There were no significant differences in the SS between groups (Fig. 2A). The AtS was significantly lower in the M-T group than in the M-B group at 10, 20, and 75 min (Fig. 2B). The AS was not significantly different between groups (Fig. 2C). The average SS was 3.2 ± 0.2 in M-T and 3.2 ± 0.1 in the M-D group. The median (range) SS was 4 (range: 1–4) in M-T and 4 (1–4) in the M-D group. The average AtS was 1.8 ± 0.2 in M-T and 2.4 ± 0.4 in the M-D group. The median SS was 2 (range: 1–3) in M-T and 3 (range: 1–4) in M-B. The average AS was 8.2 ± 0.5 cm in M-T and 8.2 ± 0.4 cm in the M-D group. The median AS was 8 (range: 6–10) in both groups.
Fig. 2.
Comparison of behavioral responses between medetomidine and tramadol (M-T) and medetomidine and butorphanol (M-B) groups during standing laparoscopic ovariectomy. The values are shown as median and range. (A) Sedation score (SS), (B) ataxia score (AtS), (C) analgesia score (AS); analgesic scoring point: 1) local anesthetics injection; 2) skin and abdominal muscle incision; 3) insertion of the laparoscopy; 4) gripping of the ovary; 5) resection of the ovary; 6) abdominal muscle and skin closure; Total: the entire surgical procedure. *Significant difference (P<0.05) between M-T and M-D groups.
Tramadol is an analgesic opioid that acts on µ-opioid receptor with a low risk of substance dependence [6]. There have been studies on the pharmacokinetics for optimal pharmacological treatment and analgesic effects of tramadol in horses [1, 5]. Tramadol with detomidine has a longer analgesic effect than a single administration of detomidine or tramadol [9] and tramadol enhances the effects of xylazine [18]. In this study, horses undergoing standing ovariectomy with M-T showed adequate sedation and analgesia responses without side effects. These results suggest that M-T can be applicable in equine clinical practice.

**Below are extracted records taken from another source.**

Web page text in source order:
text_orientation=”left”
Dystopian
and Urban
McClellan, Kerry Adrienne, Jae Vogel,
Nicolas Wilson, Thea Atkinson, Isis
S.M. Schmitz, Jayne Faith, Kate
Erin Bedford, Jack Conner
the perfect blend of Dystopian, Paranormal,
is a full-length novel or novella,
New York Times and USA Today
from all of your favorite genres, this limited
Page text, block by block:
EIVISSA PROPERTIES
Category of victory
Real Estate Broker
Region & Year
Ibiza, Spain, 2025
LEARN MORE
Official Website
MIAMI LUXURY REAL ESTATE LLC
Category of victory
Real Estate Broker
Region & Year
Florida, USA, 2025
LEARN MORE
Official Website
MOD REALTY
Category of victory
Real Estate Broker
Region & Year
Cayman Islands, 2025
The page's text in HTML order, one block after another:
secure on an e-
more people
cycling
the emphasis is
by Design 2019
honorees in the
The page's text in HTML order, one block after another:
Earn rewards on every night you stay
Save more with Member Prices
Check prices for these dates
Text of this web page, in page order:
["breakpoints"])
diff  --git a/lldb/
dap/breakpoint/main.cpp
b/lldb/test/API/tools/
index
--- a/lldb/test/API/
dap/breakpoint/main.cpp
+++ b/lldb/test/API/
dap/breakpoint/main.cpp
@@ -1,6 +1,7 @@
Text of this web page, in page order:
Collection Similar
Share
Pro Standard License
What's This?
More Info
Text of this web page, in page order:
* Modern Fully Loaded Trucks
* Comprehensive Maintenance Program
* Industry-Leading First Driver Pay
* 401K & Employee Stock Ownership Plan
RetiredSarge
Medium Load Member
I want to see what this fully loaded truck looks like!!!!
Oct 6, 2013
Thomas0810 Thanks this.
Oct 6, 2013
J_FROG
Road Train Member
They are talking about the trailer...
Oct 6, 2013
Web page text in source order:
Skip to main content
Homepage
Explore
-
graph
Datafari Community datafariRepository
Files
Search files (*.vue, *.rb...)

In previous studies, 3.1 mg/kg of a single administration of tramadol produced minimal transient side effects [3]. A tramadol (2 mg/kg) and detomidine (10 µg/kg) [9] or tramadol (2 mg/kg) and xylazine (1mg/kg) [18] combination showed some side effects. In the present experiment, the initial dose of tramadol was 1 mg/kg, then 0.4 mg/kg of tramadol was administrated every 15 min, with the total dose of 2.6 mg/kg of being administered during 65 min after initial administration; no adverse effect such as CNS excitation and a secondary increase in HR and RR were observed. Thus, the repeated injection of α2 agonist and opioid combinations might have reduced the potential for adverse behavioral effects in this study.

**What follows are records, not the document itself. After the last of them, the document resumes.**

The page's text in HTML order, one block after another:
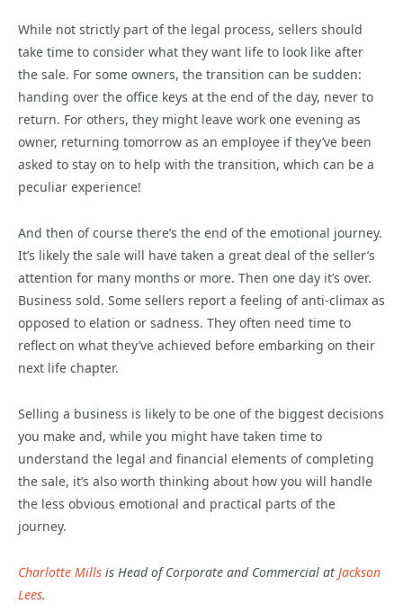
While not strictly part of the legal process, sellers should
take time to consider what they want life to look like after
the sale. For some owners, the transition can be sudden:
handing over the office keys at the end of the day, never to
return. For others, they might leave work one evening as
owner, returning tomorrow as an employee if they’ve been
asked to stay on to help with the transition, which can be a
peculiar experience!
And then of course there’s the end of the emotional journey.
It’s likely the sale will have taken a great deal of the seller’s
attention for many months or more. Then one day it’s over.
Business sold. Some sellers report a feeling of anti-climax as
opposed to elation or sadness. They often need time to
reflect on what they’ve achieved before embarking on their
next life chapter.
Selling a business is likely to be one of the biggest decisions
you make and, while you might have taken time to
understand the legal and financial elements of completing
the sale, it’s also worth thinking about how you will handle
the less obvious emotional and practical parts of the
journey.
Charlotte Mills is Head of Corporate and Commercial at Jackson
Lees.
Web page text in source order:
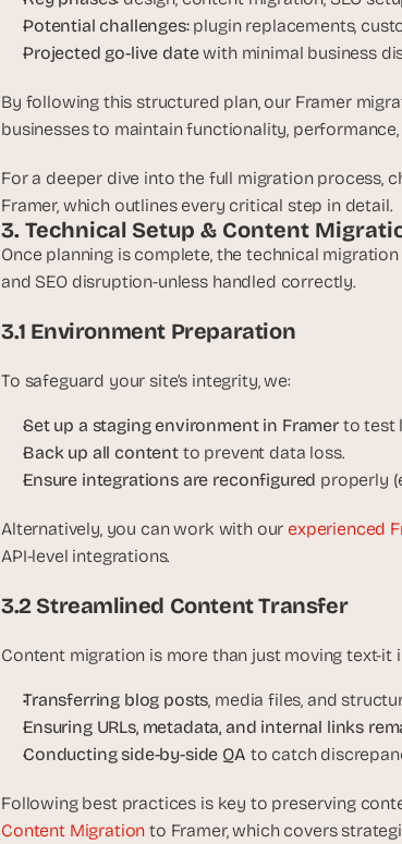
Potential challenges: plugin replacements,
Projected go-live date with minimal business
By following this structured plan, our Framer
businesses to maintain functionality,
For a deeper dive into the full migration process,
Framer, which outlines every critical step in detail.
3. Technical Setup & Content
Once planning is complete, the technical
and SEO disruption-unless handled correctly.
3.1 Environment Preparation
To safeguard your site’s integrity, we:
Set up a staging environment in Framer to test
Back up all content to prevent data loss.
Ensure integrations are reconfigured properly
Alternatively, you can work with our experienced
API-level integrations.
3.2 Streamlined Content Transfer
Content migration is more than just moving text-it
Transferring blog posts, media files, and
Ensuring URLs, metadata, and internal links
Conducting side-by-side QA to catch
Following best practices is key to preserving
Content Migration to Framer, which covers
i
n
k
r
e
s
.
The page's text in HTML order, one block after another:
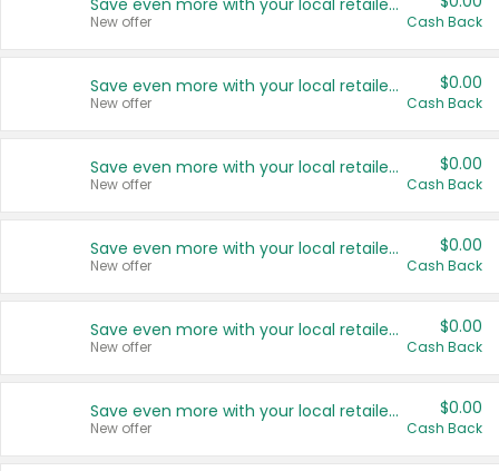
Save even more with your local retailers
New offer Cash Back
Save even more with your local retailers
New offer
$0.00
Cash Back
Save even more with your local retailers
New offer
$0.00
Cash Back
Save even more with your local retailers
New offer
$0.00
Cash Back
Save even more with your local retailers
New offer
$0.00
Cash Back
Save even more with your local retailers
New offer
$0.00
Cash Back

Ringer et al. [14] used the initial dose of butorphanol (18 µg/kg) and xylazine (1 mg/kg) followed by CRI of butorphanol (25 µg/kg/hr) and xylazine (0.65 mg/kg/hr). CRI of butorphanol (13 µg/kg/hr) was used for analgesic after colic surgery [17]. In the present experiment, the initial dose of butorphanol was 10 µg/kg, followed by 4 µg/kg of butorphanol administrated every 15 min, corresponding to 16 µg/kg dose per hour. As the risk of exaggerated ataxia was shown in a previous study [14], a lower dose range of butorphanol range was used for safety in the surgery. Further studies are needed to evaluate the dose-response of the cardiorespiratory and behavioral effects.

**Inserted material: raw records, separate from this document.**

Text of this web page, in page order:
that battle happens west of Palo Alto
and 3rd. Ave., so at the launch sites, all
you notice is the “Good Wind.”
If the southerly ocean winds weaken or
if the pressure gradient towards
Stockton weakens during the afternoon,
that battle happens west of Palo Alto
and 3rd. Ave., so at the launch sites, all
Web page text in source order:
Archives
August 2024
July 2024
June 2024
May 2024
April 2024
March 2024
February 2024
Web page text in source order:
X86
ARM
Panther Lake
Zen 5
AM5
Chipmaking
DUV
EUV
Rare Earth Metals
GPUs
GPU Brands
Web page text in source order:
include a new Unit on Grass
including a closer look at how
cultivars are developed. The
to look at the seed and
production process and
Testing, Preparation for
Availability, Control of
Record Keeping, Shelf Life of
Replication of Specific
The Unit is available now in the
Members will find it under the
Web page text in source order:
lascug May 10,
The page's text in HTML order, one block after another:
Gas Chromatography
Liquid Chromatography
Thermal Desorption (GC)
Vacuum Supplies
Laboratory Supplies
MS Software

High-dose opioid administration can cause behavioral side effects in horses [4]. A single injection of butorphanol has undesirable effects, such as ataxia, decreased borborygmi, and decreased defecation in the horse [10]. In a previous study, 10–15 min of muscle twitching was observed in horses following the administration of tramadol [19].
However, none of the mares showed behavioral side effects in this study, possibly because the mares received a repeated injection of an opioid and α2 agonist at a low dose. The administration of analgesics with sedatives leads to fewer potential side effects in standing surgery than the administration of analgesics alone [13].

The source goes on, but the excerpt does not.